In a financial report published by Sony Corporation, the electronics company announced that it’ll be revising its consolidated forecast for the fiscal year between Monday, April 1, 2013 and Wednesday, March 30, 2014 following a prediction that it’ll expect a net loss of 130 billion yen ($1.3 billion / £770 million) for this year. This predicted net loss is 20 billion yen more than the company’s original prediction made back in February of 110 billion yen.
Sony’s revised operating estimates now leaves it with 26 billion yen to work with throughout the remaining fiscal year, which is a significant drop from the initial 80 billion yen forecast the company made back in February. Contributing factors to Sony’s loss are attributed to the company’s restructuring plans, and an additional 30 billion yen in expenses relating to it exiting the PC business (which was also announced back in February). Since said announcement, PC sales for the fiscal year of 2014 and expected sales for the fiscal year of 2015 are under-performing Sony’s February expectations.
Not only that, but the company also expects approximately 25 billion yen in impairment charges relating to its overseas disc manufacturing business, which was due to the demand for CDs and DVDs having dropped faster than anticipated – presumably in favor of digital and downloadable content.
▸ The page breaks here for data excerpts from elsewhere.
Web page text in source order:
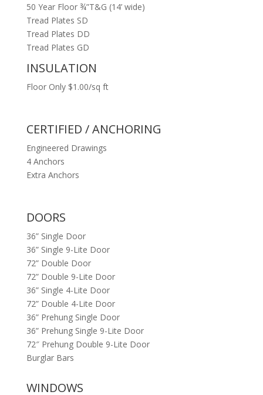
50 Year Floor ¾”T&G (14’ wide)
Tread Plates SD
Tread Plates DD
Tread Plates GD
INSULATION
Floor Only $1.00/sq ft
CERTIFIED / ANCHORING
Engineered Drawings
4 Anchors
Extra Anchors
DOORS
36” Single Door
36” Single 9-Lite Door
72” Double Door
72” Double 9-Lite Door
36” Single 4-Lite Door
72” Double 4-Lite Door
36” Prehung Single Door
36” Prehung Single 9-Lite Door
72″ Prehung Double 9-Lite Door
Burglar Bars
WINDOWS
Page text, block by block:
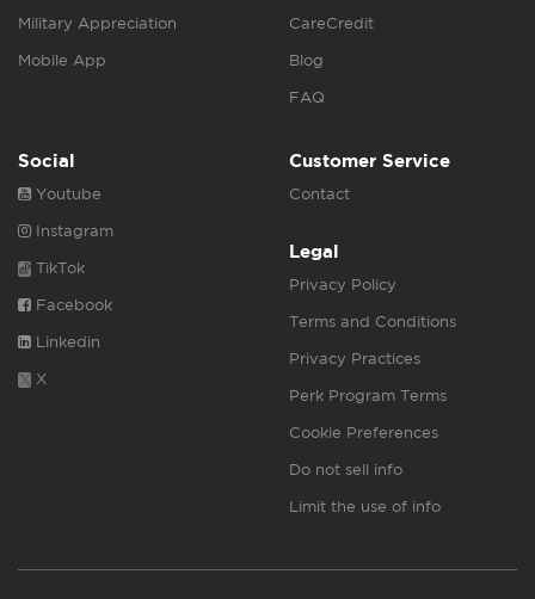
Military Appreciation
Mobile App
CareCredit
Blog
FAQ
Social
Youtube
Instagram
TikTok
Facebook
Linkedin
X
Customer Service
Contact
Legal
Privacy Policy
Terms and Conditions
Privacy Practices
Perk Program Terms
Cookie Preferences
Do not sell info
Limit the use of info
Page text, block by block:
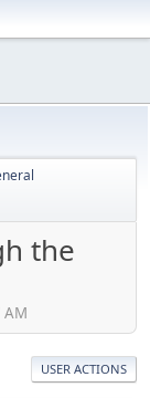
the
USER ACTIONS
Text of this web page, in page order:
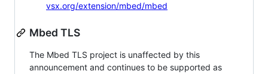
vsx.org/extension/mbed/mbed
Mbed TLS
The Mbed TLS project is unaffected by this
announcement and continues to be supported as
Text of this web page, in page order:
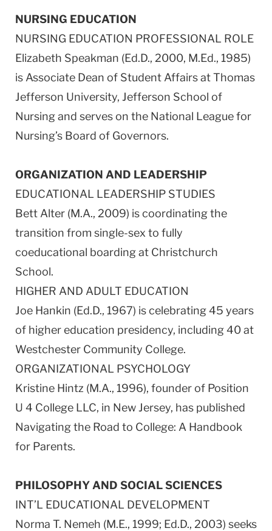
NURSING EDUCATION
NURSING EDUCATION PROFESSIONAL ROLE
Elizabeth Speakman (Ed.D., 2000, M.Ed., 1985)
is Associate Dean of Student Affairs at Thomas
Jefferson University, Jefferson School of
Nursing and serves on the National League for
Nursing’s Board of Governors.
ORGANIZATION AND LEADERSHIP
EDUCATIONAL LEADERSHIP STUDIES
Bett Alter (M.A., 2009) is coordinating the
transition from single-sex to fully
coeducational boarding at Christchurch
School.
HIGHER AND ADULT EDUCATION
Joe Hankin (Ed.D., 1967) is celebrating 45 years
of higher education presidency, including 40 at
Westchester Community College.
ORGANIZATIONAL PSYCHOLOGY
Kristine Hintz (M.A., 1996), founder of Position
U 4 College LLC, in New Jersey, has published
Navigating the Road to College: A Handbook
for Parents.
PHILOSOPHY AND SOCIAL SCIENCES
INT’L EDUCATIONAL DEVELOPMENT
Norma T. Nemeh (M.E., 1999; Ed.D., 2003) seeks
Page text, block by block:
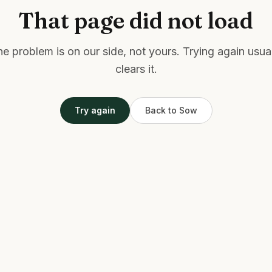
That page did not load
problem is on our side, not yours. Trying again
clears it.
Try again Back to Sow
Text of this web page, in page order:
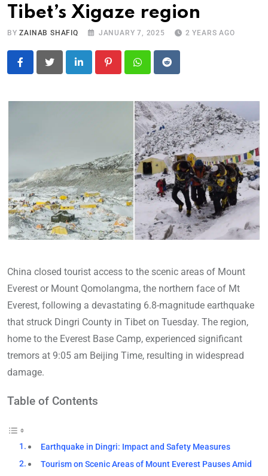
Tibet’s Xigaze region
BYZAINAB SHAFIQ JANUARY 7, 2025 2 YEARS AGO
LinkedIn PinterestWhatsapp
Reddit
China closed tourist access to the scenic areas of Mount
Everest or Mount Qomolangma, the northern face of Mt
Everest, following a devastating 6.8-magnitude earthquake
that struck Dingri County in Tibet on Tuesday. The region,
home to the Everest Base Camp, experienced significant
tremors at 9:05 am Beijing Time, resulting in widespread
damage.
Table of Contents
Earthquake in Dingri: Impact and Safety Measures
Tourism on Scenic Areas of Mount Everest Pauses Amid
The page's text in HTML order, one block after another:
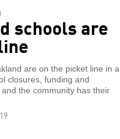
schools are
are on the picket line in a
closures, funding and
the community has their
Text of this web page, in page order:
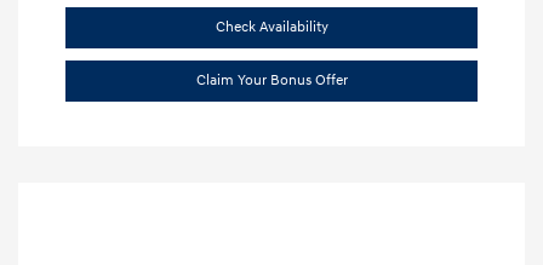
Check Availability
Claim Your Bonus Offer
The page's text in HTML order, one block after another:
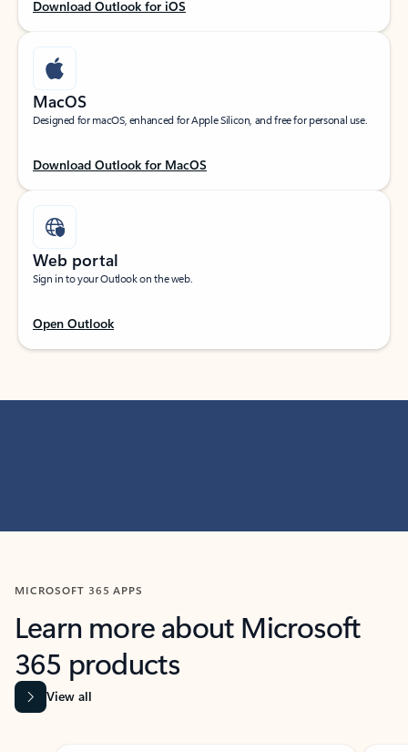
Download Outlook for iOS
MacOS
Designed for macOS, enhanced for Apple Silicon, and free for personal use.
Download Outlook for MacOS
Web portal
Sign in to your Outlook on the web.
Open Outlook
MICROSOFT 365 APPS
Learn more about Microsoft
365 products
View all
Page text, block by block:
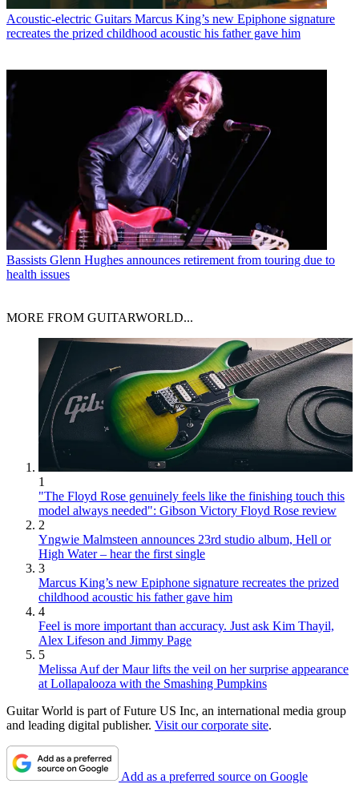
Acoustic-electric Guitars Marcus King’s new Epiphone signature
recreates the prized childhood acoustic his father gave him
Bassists Glenn Hughes announces retirement from touring due to
health issues
MORE FROM GUITARWORLD...
1
"The Floyd Rose genuinely feels like the finishing touch this
model always needed": Gibson Victory Floyd Rose review
2
Yngwie Malmsteen announces 23rd studio album, Hell or
High Water – hear the first single
3
Marcus King’s new Epiphone signature recreates the prized
childhood acoustic his father gave him
4
Feel is more important than accuracy. Just ask Kim Thayil,
Alex Lifeson and Jimmy Page
5
Melissa Auf der Maur lifts the veil on her surprise appearance
at Lollapalooza with the Smashing Pumpkins
Guitar World is part of Future US Inc, an international media group
and leading digital publisher. Visit our corporate site.
Add as a preferred source on Google
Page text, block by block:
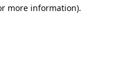
more information).
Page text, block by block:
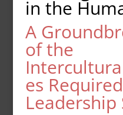
in the
A
of the
es
Leadership
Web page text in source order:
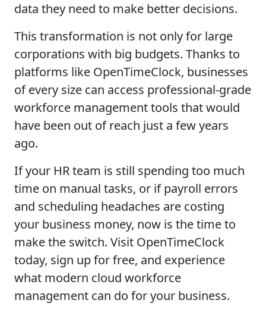
data they need to make better decisions.
This transformation is not only for large
corporations with big budgets. Thanks to
platforms like OpenTimeClock, businesses
of every size can access professional-grade
workforce management tools that would
have been out of reach just a few years
ago.
If your HR team is still spending too much
time on manual tasks, or if payroll errors
and scheduling headaches are costing
your business money, now is the time to
make the switch. Visit OpenTimeClock
today, sign up for free, and experience
what modern cloud workforce
management can do for your business.
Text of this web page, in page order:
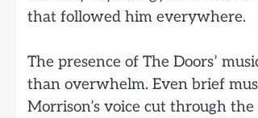
that followed him everywhere.
The presence of The Doors’
than overwhelm. Even brief
Morrison’s voice cut through
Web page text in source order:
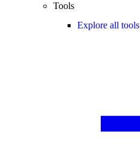
Tools
Explore all tools
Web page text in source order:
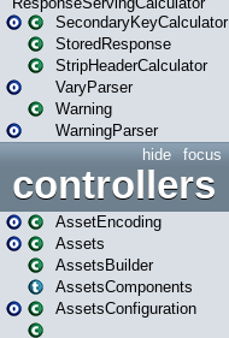
SecondaryKeyCalculator
StoredResponse
StripHeaderCalculator
VaryParser
Warning
WarningParser
focus
hide
controllers
AssetEncoding
Assets
AssetsBuilder
AssetsComponents
AssetsConfiguration
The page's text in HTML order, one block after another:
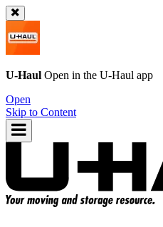
U-Haul Open in the U-Haul app
Open
Skip to Content
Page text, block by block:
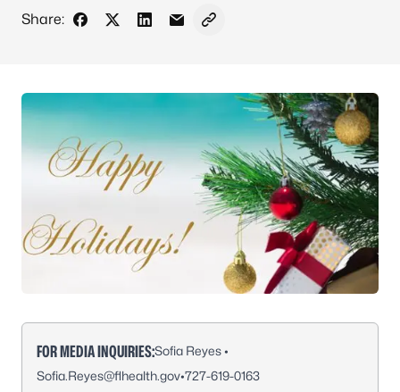
Share:
Share on Facebook
Share on X - Formerly Twitter
Share on LinkedIn
Share via Email
Copy link to clipboard
FOR MEDIA INQUIRIES:Sofia Reyes •
Sofia.Reyes@flhealth.gov•727-619-0163
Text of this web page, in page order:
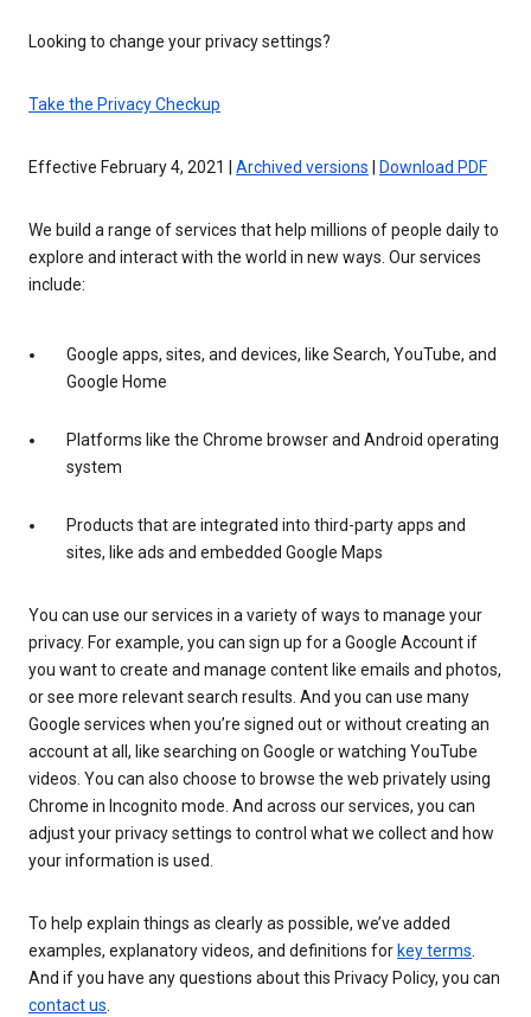
Looking to change your privacy settings?
Take the Privacy Checkup
Effective February 4, 2021 | Archived versions Download PDF
We build a range of services that help millions of people daily to
explore and interact with the world in new ways. Our services
include:
Google apps, sites, and devices, like Search, YouTube, and
Google Home
Platforms like the Chrome browser and Android operating
system
Products that are integrated into third-party apps and
sites, like ads and embedded Google Maps
You can use our services in a variety of ways to manage your
privacy. For example, you can sign up for a Google Account if
you want to create and manage content like emails and photos,
or see more relevant search results. And you can use many
Google services when you’re signed out or without creating an
account at all, like searching on Google or watching YouTube
videos. You can also choose to browse the web privately using
Chrome in Incognito mode. And across our services, you can
adjust your privacy settings to control what we collect and how
your information is used.
To help explain things as clearly as possible, we’ve added
examples, explanatory videos, and definitions for key terms.
And if you have any questions about this Privacy Policy, you can
contact us.
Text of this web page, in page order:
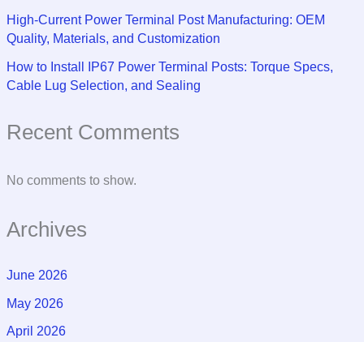
High-Current Power Terminal Post Manufacturing: OEM
Quality, Materials, and Customization
How to Install IP67 Power Terminal Posts: Torque Specs,
Cable Lug Selection, and Sealing
Recent Comments
No comments to show.
Archives
June 2026
May 2026
April 2026

Sony’s Shuhei Yoshida explained in a recent interview that virtual reality still has a long way to go in terms of development, saying that “it’s not even starting in a real way.” Sony has also trademarked two new titles: “Entwined” and “Kill Strain“. What’s more, the company has sold its shares in Square Enix, expecting transfer funds to total roughly around 4.8 billion yen ($47 million, or your regional equivalent) of additional profits.